___ Data extract ___

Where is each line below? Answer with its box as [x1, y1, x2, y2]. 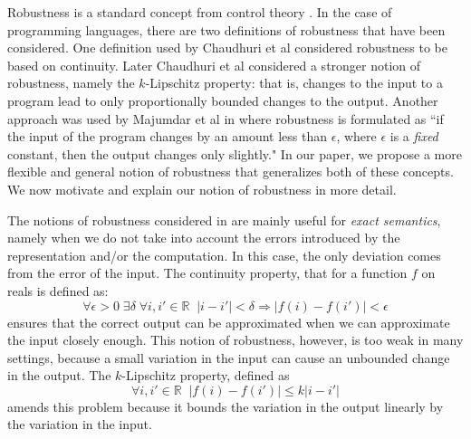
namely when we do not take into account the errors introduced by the [7, 228, 400, 247]
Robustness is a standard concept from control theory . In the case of [7, 3, 392, 21]
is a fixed [389, 127, 438, 146]
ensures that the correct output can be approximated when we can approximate [7, 312, 450, 331]
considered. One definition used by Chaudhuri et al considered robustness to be [7, 38, 447, 57]
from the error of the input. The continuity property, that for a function [7, 263, 408, 282]
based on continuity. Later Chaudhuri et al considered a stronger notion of [7, 55, 421, 74]
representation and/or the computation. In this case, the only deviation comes [7, 245, 441, 264]
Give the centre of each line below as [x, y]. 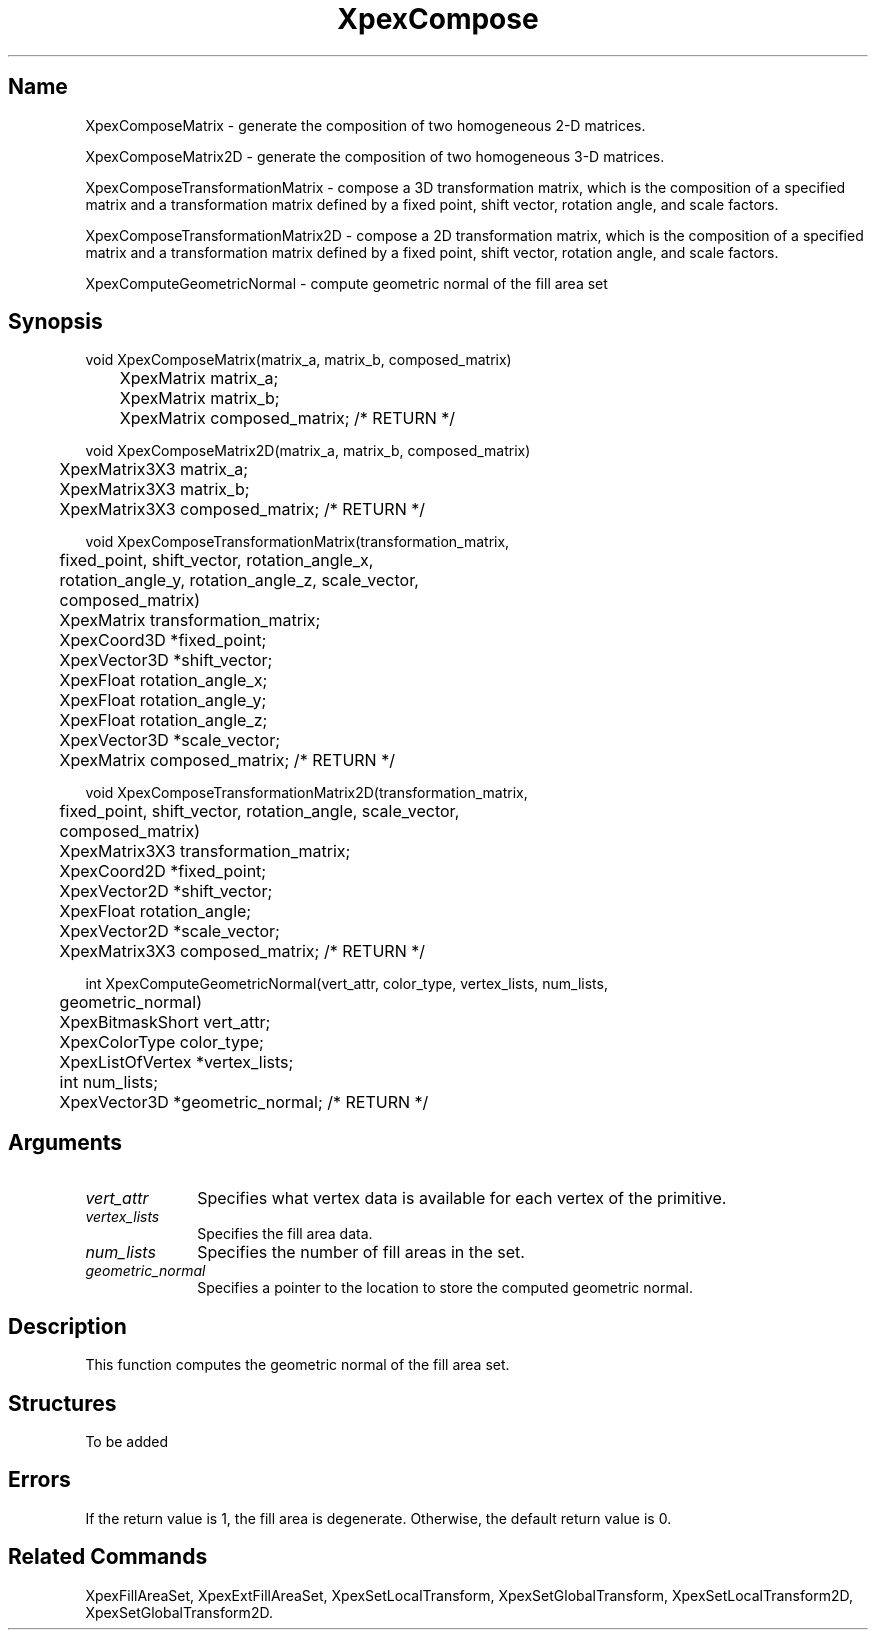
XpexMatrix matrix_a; [199, 378]
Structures [62, 1403]
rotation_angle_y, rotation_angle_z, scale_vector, [239, 580]
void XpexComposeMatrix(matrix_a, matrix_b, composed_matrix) [298, 360]
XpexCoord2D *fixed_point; [163, 871]
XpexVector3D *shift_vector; [166, 660]
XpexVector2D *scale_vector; [169, 931]
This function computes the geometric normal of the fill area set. [297, 1365]
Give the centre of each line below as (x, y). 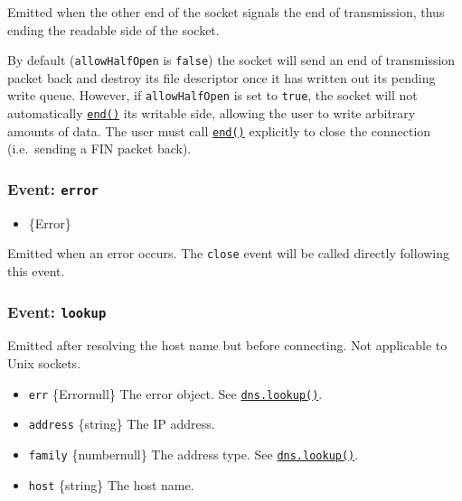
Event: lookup (57, 311)
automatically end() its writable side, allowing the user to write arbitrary (212, 113)
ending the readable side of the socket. (113, 29)
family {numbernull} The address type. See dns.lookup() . (193, 454)
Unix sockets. (44, 363)
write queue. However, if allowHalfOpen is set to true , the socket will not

___

● Action item
Please return the material above unchanged, with every picture removed.

● Written response
Where is each line below? Answer with its box as [x1, y1, x2, y2]. 
namely when we do not take into account the errors introduced by the [7, 228, 400, 247]
Robustness is a standard concept from control theory . In the case of [7, 3, 392, 21]
is a fixed [389, 127, 438, 146]
ensures that the correct output can be approximated when we can approximate [7, 312, 450, 331]
considered. One definition used by Chaudhuri et al considered robustness to be [7, 38, 447, 57]
from the error of the input. The continuity property, that for a function [7, 263, 408, 282]
based on continuity. Later Chaudhuri et al considered a stronger notion of [7, 55, 421, 74]
representation and/or the computation. In this case, the only deviation comes [7, 245, 441, 264]
Give the centre of each line below as [x, y]. 
XpexMatrix matrix_a; [199, 378]
Structures [62, 1403]
rotation_angle_y, rotation_angle_z, scale_vector, [239, 580]
void XpexComposeMatrix(matrix_a, matrix_b, composed_matrix) [298, 360]
XpexCoord2D *fixed_point; [163, 871]
XpexVector3D *shift_vector; [166, 660]
XpexVector2D *scale_vector; [169, 931]
This function computes the geometric normal of the fill area set. [297, 1365]
Give the centre of each line below as (x, y). 
Event: lookup (57, 311)
automatically end() its writable side, allowing the user to write arbitrary (212, 113)
ending the readable side of the socket. (113, 29)
family {numbernull} The address type. See dns.lookup() . (193, 454)
Unix sockets. (44, 363)
write queue. However, if allowHalfOpen is set to true , the socket will not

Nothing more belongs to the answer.